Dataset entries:
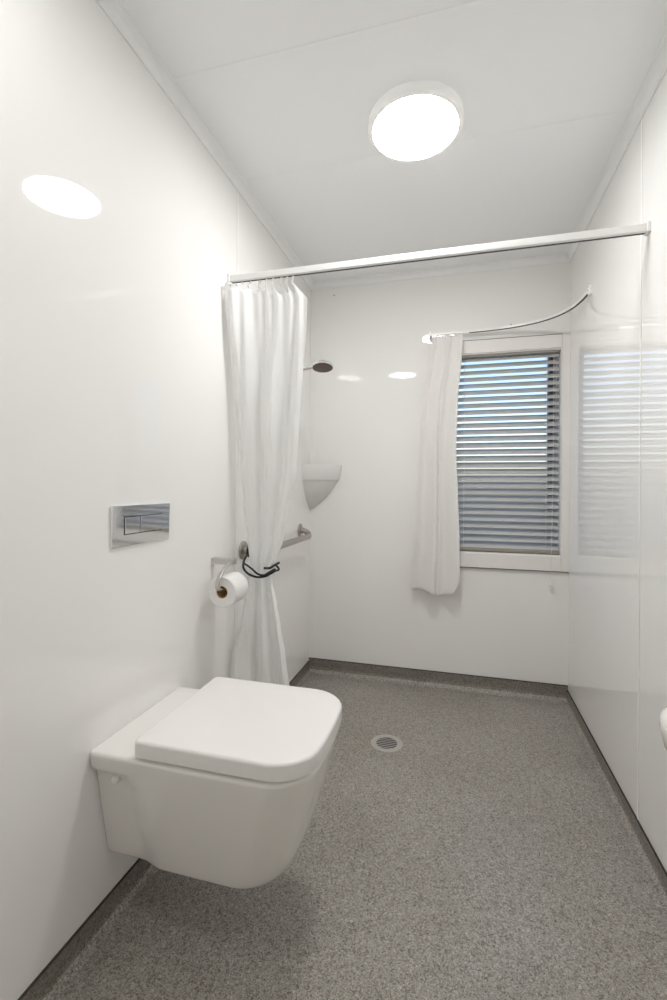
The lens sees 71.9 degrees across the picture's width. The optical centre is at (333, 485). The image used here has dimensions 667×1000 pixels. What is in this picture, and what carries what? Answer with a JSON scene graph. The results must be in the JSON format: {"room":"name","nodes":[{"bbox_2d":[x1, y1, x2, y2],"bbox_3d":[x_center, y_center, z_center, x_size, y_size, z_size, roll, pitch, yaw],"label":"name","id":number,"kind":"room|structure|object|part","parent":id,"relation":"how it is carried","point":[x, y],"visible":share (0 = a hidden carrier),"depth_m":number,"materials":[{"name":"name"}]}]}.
{"room":"bathroom","nodes":[
{"label":"bathroom","id":0,"kind":"room"},
{"bbox_2d":[0,0,310,999],"bbox_3d":[-0.639,-0.054,1.296,0.140,2.400,3.550,0,0,15],"label":"wall","id":1,"kind":"structure","parent":0,"point":[118,225],"depth_m":1.16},
{"bbox_2d":[110,503,169,548],"bbox_3d":[-0.552,0.109,1.333,0.010,0.112,0.251,0,0,15],"label":"flush plate","id":2,"kind":"object","parent":1,"relation":"attached to","point":[141,523],"visible":1,"depth_m":1.31,"materials":[{"name":"silver metal"}]},
{"bbox_2d":[17,660,310,999],"bbox_3d":[-0.564,1.112,1.274,0.030,0.069,3.270,0,0,15],"label":"baseboard","id":3,"kind":"structure","parent":1,"relation":"attached to","point":[53,980],"depth_m":1.15,"materials":[{"name":"plastic"}]},
{"bbox_2d":[96,0,314,289],"bbox_3d":[-0.548,-1.236,1.274,0.034,0.034,3.270,0,0,15],"label":"trim","id":4,"kind":"structure","parent":1,"relation":"attached to","point":[115,11],"depth_m":1.52,"materials":[{"name":"white paint"}]},
{"bbox_2d":[90,677,341,888],"bbox_3d":[-0.280,0.793,1.263,0.578,0.354,0.398,0,0,15],"label":"toilet","id":5,"kind":"object","parent":1,"relation":"attached to","point":[221,782],"visible":1,"depth_m":1.11,"materials":[{"name":"ceramic"},{"name":"plastic"}]},
{"bbox_3d":[-0.218,0.637,1.247,0.451,0.042,0.398,0,0,15],"label":"lid","id":6,"kind":"part","parent":5,"relation":"part of","materials":[{"name":"white plastic"}]},
{"bbox_2d":[211,557,235,590],"bbox_3d":[-0.419,0.320,1.669,0.095,0.103,0.124,0,0,15],"label":"toilet paper holder","id":7,"kind":"object","parent":1,"relation":"attached to","point":[226,562],"visible":0.88,"depth_m":1.68,"materials":[{"name":"grey metal"}]},
{"bbox_3d":[-0.385,0.325,1.660,0.023,0.093,0.124,0,0,18],"label":"arm","id":8,"kind":"part","parent":7,"relation":"part of","materials":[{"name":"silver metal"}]},
{"bbox_2d":[209,572,247,607],"bbox_3d":[-0.381,0.376,1.674,0.111,0.111,0.100,0,0,15],"label":"toilet paper roll","id":9,"kind":"object","parent":7,"relation":"hanging from","point":[235,583],"visible":0.89,"depth_m":1.63,"materials":[{"name":"white paper"}]},
{"bbox_2d":[235,191,238,639],"bbox_3d":[-0.402,-0.070,1.903,0.002,2.296,0.010,0,0,15],"label":"trim","id":10,"kind":"structure","parent":1,"relation":"attached to","point":[237,191],"depth_m":1.90,"materials":[{"name":"white plastic"}]},
{"bbox_2d":[238,524,311,558],"bbox_3d":[-0.253,0.267,2.310,0.081,0.094,0.813,0,0,15],"label":"grab rail","id":11,"kind":"object","parent":1,"relation":"attached to","point":[243,545],"visible":0.54,"depth_m":2.36,"materials":[{"name":"silver metal"}]},
{"bbox_2d":[242,546,279,577],"bbox_3d":[-0.317,0.303,1.864,0.129,0.113,0.221,0,0,-45],"label":"tie","id":12,"kind":"object","parent":11,"relation":"attached to","point":[274,570],"visible":0.8,"depth_m":1.80,"materials":[{"name":"black metal"}]},
{"bbox_2d":[303,360,333,372],"bbox_3d":[-0.139,-0.593,2.322,0.285,0.071,0.109,0,0,15],"label":"shower","id":13,"kind":"object","parent":1,"relation":"attached to","point":[322,366],"visible":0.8,"depth_m":2.29,"materials":[{"name":"silver metal"}]},
{"bbox_3d":[-0.170,-0.599,2.322,0.217,0.051,0.026,0,0,11],"label":"arm","id":14,"kind":"part","parent":13,"relation":"part of","materials":[{"name":"silver metal"}]},
{"bbox_2d":[227,221,650,283],"bbox_3d":[0.290,-0.817,1.643,1.464,0.032,0.034,0,0,15],"label":"rail","id":15,"kind":"object","parent":1,"relation":"attached to","point":[639,229],"visible":0.89,"depth_m":1.60,"materials":[{"name":"white plastic"}]},
{"bbox_2d":[225,276,306,685],"bbox_3d":[-0.262,0.100,1.808,0.318,1.817,0.108,0,0,3],"label":"shower curtain","id":16,"kind":"object","parent":15,"relation":"hanging from","point":[267,332],"visible":0.8,"depth_m":1.80,"materials":[{"name":"white fabric"}]},
{"bbox_2d":[58,674,666,999],"bbox_3d":[0.128,1.211,1.087,1.744,0.120,3.550,0,0,15],"label":"floor","id":17,"kind":"structure","parent":0,"point":[486,856],"depth_m":1.29,"materials":[{"name":"grey plastic"}]},
{"bbox_2d":[371,735,402,752],"bbox_3d":[0.238,1.150,2.057,0.141,0.004,0.141,0,0,15],"label":"floor drain","id":18,"kind":"object","parent":17,"relation":"on","point":[383,743],"visible":1,"depth_m":2.05,"materials":[{"name":"silver metal"}]},
{"bbox_2d":[119,0,666,281],"bbox_3d":[0.143,-1.309,1.087,1.744,0.120,3.550,0,0,15],"label":"ceiling","id":19,"kind":"structure","parent":0,"point":[512,65],"depth_m":1.49,"materials":[{"name":"white paint"}]},
{"bbox_2d":[173,0,488,79],"bbox_3d":[0.182,-1.248,1.235,1.396,0.002,0.008,0,0,15],"label":"trim","id":20,"kind":"structure","parent":19,"relation":"attached to","point":[475,1],"depth_m":1.28,"materials":[{"name":"white paint"}]},
{"bbox_2d":[368,80,463,161],"bbox_3d":[0.278,-1.227,1.566,0.318,0.043,0.318,0,0,15],"label":"ceiling light","id":21,"kind":"object","parent":19,"relation":"attached to","point":[413,121],"visible":1,"depth_m":1.52,"materials":[{"name":"white plastic"}]},
{"bbox_2d":[244,110,629,181],"bbox_3d":[0.309,-1.247,1.705,1.396,0.002,0.008,0,0,15],"label":"trim","id":22,"kind":"structure","parent":19,"relation":"attached to","point":[626,110],"depth_m":1.64,"materials":[{"name":"white paint"}]},
{"bbox_2d":[309,262,569,684],"bbox_3d":[0.579,-0.046,2.733,1.464,2.400,0.140,0,0,15],"label":"wall","id":23,"kind":"structure","parent":0,"point":[365,411],"depth_m":2.71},
{"bbox_2d":[302,464,341,507],"bbox_3d":[-0.068,0.007,2.751,0.204,0.266,0.163,0,0,15],"label":"corner shelf","id":24,"kind":"object","parent":23,"relation":"attached to","point":[319,480],"visible":1,"depth_m":2.73,"materials":[{"name":"white plastic"}]},
{"bbox_2d":[309,657,567,703],"bbox_3d":[0.548,1.111,2.645,1.464,0.085,0.044,0,0,15],"label":"baseboard","id":25,"kind":"structure","parent":23,"relation":"attached to","point":[492,686],"depth_m":2.63,"materials":[{"name":"plastic"}]},
{"bbox_2d":[312,253,569,289],"bbox_3d":[0.564,-1.230,2.650,1.464,0.034,0.034,0,0,15],"label":"trim","id":26,"kind":"structure","parent":23,"relation":"attached to","point":[561,257],"depth_m":2.63,"materials":[{"name":"white paint"}]},
{"bbox_2d":[429,284,591,338],"bbox_3d":[0.925,-0.879,2.441,0.849,0.062,0.248,0,0,42],"label":"track","id":27,"kind":"object","parent":23,"relation":"attached to","point":[589,292],"visible":1,"depth_m":2.47,"materials":[{"name":"white plastic"}]},
{"bbox_2d":[412,333,462,595],"bbox_3d":[0.586,-0.117,2.593,0.272,1.478,0.059,0,0,15],"label":"window curtain","id":28,"kind":"object","parent":27,"relation":"hanging from","point":[436,558],"visible":1,"depth_m":2.59,"materials":[{"name":"white fabric"}]},
{"bbox_2d":[456,333,570,572],"bbox_3d":[0.950,-0.179,2.619,0.690,1.284,0.140,0,0,15],"label":"window","id":29,"kind":"structure","parent":23,"relation":"in","point":[559,562],"depth_m":2.57,"materials":[{"name":"paint"}]},
{"bbox_3d":[0.963,-0.200,2.673,0.518,1.077,0.004,0,0,15],"label":"pane","id":30,"kind":"part","parent":29,"relation":"part of","materials":[{"name":"clear glass"}]},
{"bbox_2d":[456,350,559,586],"bbox_3d":[0.957,-0.099,2.576,0.562,1.286,0.088,0,0,15],"label":"blind","id":31,"kind":"object","parent":29,"relation":"attached to","point":[537,543],"visible":0.84,"depth_m":2.58,"materials":[{"name":"beige metal"}]},
{"bbox_3d":[0.753,-0.189,2.652,0.002,1.094,0.047,0,0,15],"label":"ladder cord","id":32,"kind":"part","parent":31,"relation":"part of","materials":[{"name":"white fabric"}]},
{"bbox_3d":[0.959,0.359,2.593,0.562,0.019,0.048,0,0,15],"label":"rail","id":33,"kind":"part","parent":31,"relation":"part of","materials":[{"name":"beige"}]},
{"bbox_3d":[0.966,-0.738,2.595,0.562,0.008,0.048,0,0,15],"label":"head rail","id":34,"kind":"part","parent":31,"relation":"part of","materials":[{"name":"white metal"}]},
{"bbox_3d":[1.171,-0.187,2.539,0.002,1.094,0.047,0,0,15],"label":"ladder cord","id":35,"kind":"part","parent":31,"relation":"part of","materials":[{"name":"white fabric"}]},
{"bbox_3d":[1.183,-0.108,2.486,0.023,1.238,0.004,0,0,-32],"label":"pull cord","id":36,"kind":"part","parent":31,"relation":"part of","materials":[{"name":"white fabric"}]},
{"bbox_3d":[0.974,-0.185,2.667,0.560,1.129,0.034,0,0,15],"label":"sash frame","id":37,"kind":"part","parent":29,"relation":"part of","materials":[{"name":"grey metal"}]},
{"bbox_2d":[568,70,666,871],"bbox_3d":[0.909,-0.044,0.878,0.140,2.400,3.550,0,0,15],"label":"wall","id":38,"kind":"structure","parent":0,"point":[604,327],"depth_m":1.65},
{"bbox_2d":[564,690,666,913],"bbox_3d":[0.821,1.125,0.900,0.028,0.060,3.270,0,0,15],"label":"baseboard","id":39,"kind":"structure","parent":38,"relation":"attached to","point":[656,872],"depth_m":1.60,"materials":[{"name":"plastic"}]},
{"bbox_2d":[565,32,666,260],"bbox_3d":[0.833,-1.228,0.901,0.034,0.034,3.270,0,0,15],"label":"trim","id":40,"kind":"structure","parent":38,"relation":"attached to","point":[658,67],"depth_m":1.60,"materials":[{"name":"white paint"}]},
{"bbox_2d":[637,117,642,818],"bbox_3d":[1.007,-0.057,1.513,0.002,2.306,0.010,0,0,15],"label":"trim","id":41,"kind":"structure","parent":38,"relation":"attached to","point":[642,117],"depth_m":1.51,"materials":[{"name":"white plastic"}]},
{"bbox_2d":[659,706,666,749],"bbox_3d":[0.569,0.411,0.461,0.293,0.160,0.492,0,0,15],"label":"basin","id":42,"kind":"object","parent":38,"relation":"attached to","point":[663,717],"visible":1,"depth_m":0.66,"materials":[{"name":"white ceramic"}]}
]}

■ Exercise description
Check each line of the records for the word "floor", and show the lines that contain it.

■ Completed task
{"bbox_2d":[58,674,666,999],"bbox_3d":[0.128,1.211,1.087,1.744,0.120,3.550,0,0,15],"label":"floor","id":17,"kind":"structure","parent":0,"point":[486,856],"depth_m":1.29,"materials":[{"name":"grey plastic"}]},
{"bbox_2d":[371,735,402,752],"bbox_3d":[0.238,1.150,2.057,0.141,0.004,0.141,0,0,15],"label":"floor drain","id":18,"kind":"object","parent":17,"relation":"on","point":[383,743],"visible":1,"depth_m":2.05,"materials":[{"name":"silver metal"}]},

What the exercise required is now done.